Data records:
________________

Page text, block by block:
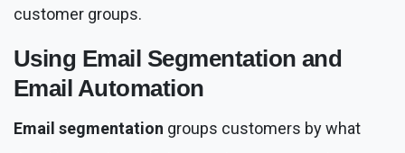
customer groups.
Using Email Segmentation and
Email Automation
Email segmentation groups customers by what
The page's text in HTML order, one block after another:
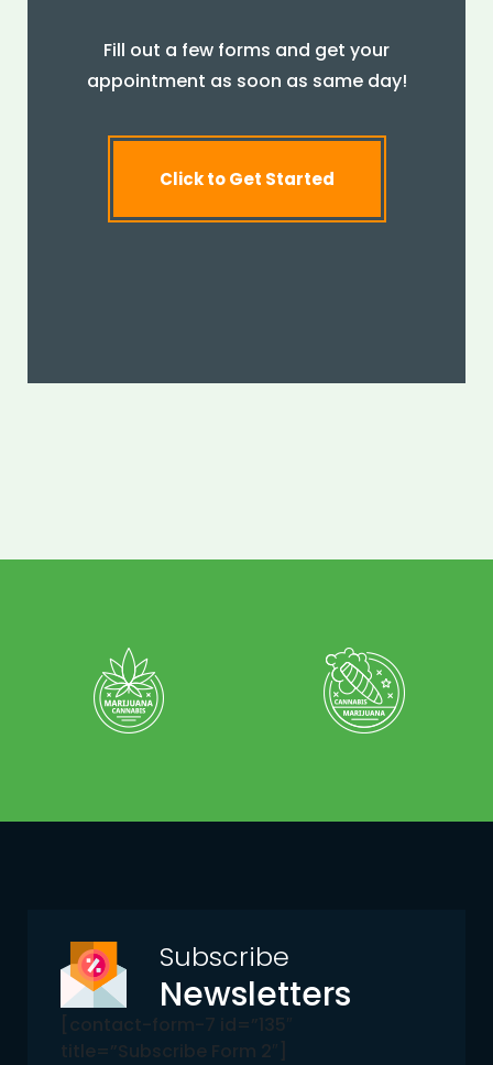
Fill out a few forms and get your
appointment as soon as same day!
Click to Get Started
Subscribe
Newsletters
[contact-form-7 id=”135″
title=”Subscribe Form 2″]
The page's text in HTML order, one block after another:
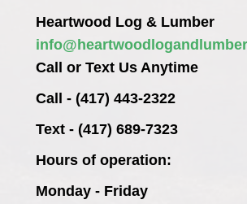
Heartwood Log & Lumber
Call or Text Us Anytime
Call - (417) 443-2322
Text - (417) 689-7323
Hours of operation:
Monday - Friday
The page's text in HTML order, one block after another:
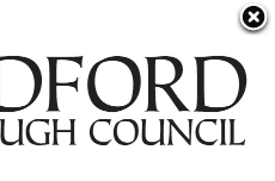
Menu
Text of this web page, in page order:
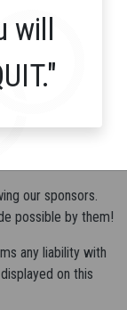
our sponsors.
possible by them!
any liability with
on this
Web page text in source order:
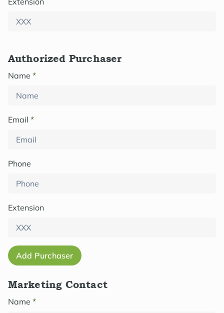
Authorized Purchaser
Name *
Email *
Phone
Extension
Add Purchaser
Marketing Contact
Name *
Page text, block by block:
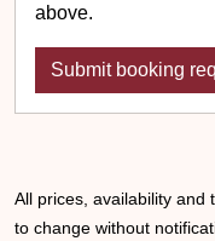
above.
All prices, availability and
to change without
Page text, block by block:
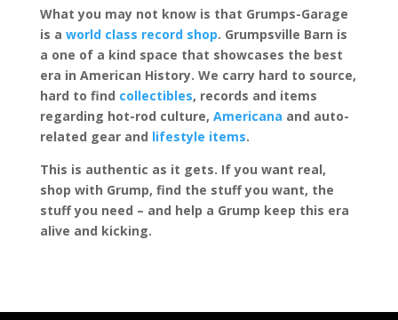
What you may not know is that Grumps-Garage
is a world class record shop. Grumpsville Barn is
a one of a kind space that showcases the best
era in American History. We carry hard to source,
hard to find collectibles, records and items
regarding hot-rod culture, Americana and auto-
related gear and lifestyle items.
This is authentic as it gets. If you want real,
shop with Grump, find the stuff you want, the
stuff you need – and help a Grump keep this era
alive and kicking.
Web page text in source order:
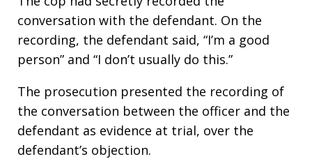
conversation with the defendant. On the
recording, the defendant said, “I’m a good
person” and “I don’t usually do this.”
The prosecution presented the recording of
the conversation between the officer and the
defendant as evidence at trial, over the
defendant’s objection.
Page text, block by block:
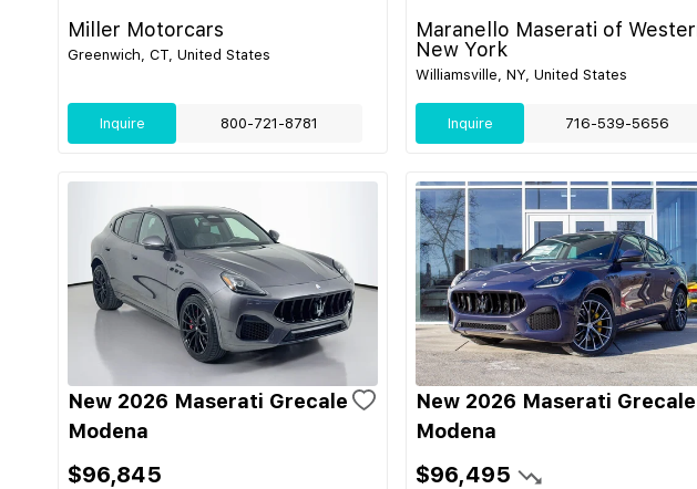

________________

## Task to complete
The expected output is every entry above, character for character, with no pictures.

## Answer for the task
Page text, block by block:
customer groups.
Using Email Segmentation and
Email Automation
Email segmentation groups customers by what
The page's text in HTML order, one block after another:
Fill out a few forms and get your
appointment as soon as same day!
Click to Get Started
Subscribe
Newsletters
[contact-form-7 id=”135″
title=”Subscribe Form 2″]
The page's text in HTML order, one block after another:
Heartwood Log & Lumber
Call or Text Us Anytime
Call - (417) 443-2322
Text - (417) 689-7323
Hours of operation:
Monday - Friday
The page's text in HTML order, one block after another:
Menu
Text of this web page, in page order:
our sponsors.
possible by them!
any liability with
on this
Web page text in source order:
Authorized Purchaser
Name *
Email *
Phone
Extension
Add Purchaser
Marketing Contact
Name *
Page text, block by block:
above.
All prices, availability and
to change without
Page text, block by block:
What you may not know is that Grumps-Garage
is a world class record shop. Grumpsville Barn is
a one of a kind space that showcases the best
era in American History. We carry hard to source,
hard to find collectibles, records and items
regarding hot-rod culture, Americana and auto-
related gear and lifestyle items.
This is authentic as it gets. If you want real,
shop with Grump, find the stuff you want, the
stuff you need – and help a Grump keep this era
alive and kicking.
Web page text in source order:
conversation with the defendant. On the
recording, the defendant said, “I’m a good
person” and “I don’t usually do this.”
The prosecution presented the recording of
the conversation between the officer and the
defendant as evidence at trial, over the
defendant’s objection.
Page text, block by block:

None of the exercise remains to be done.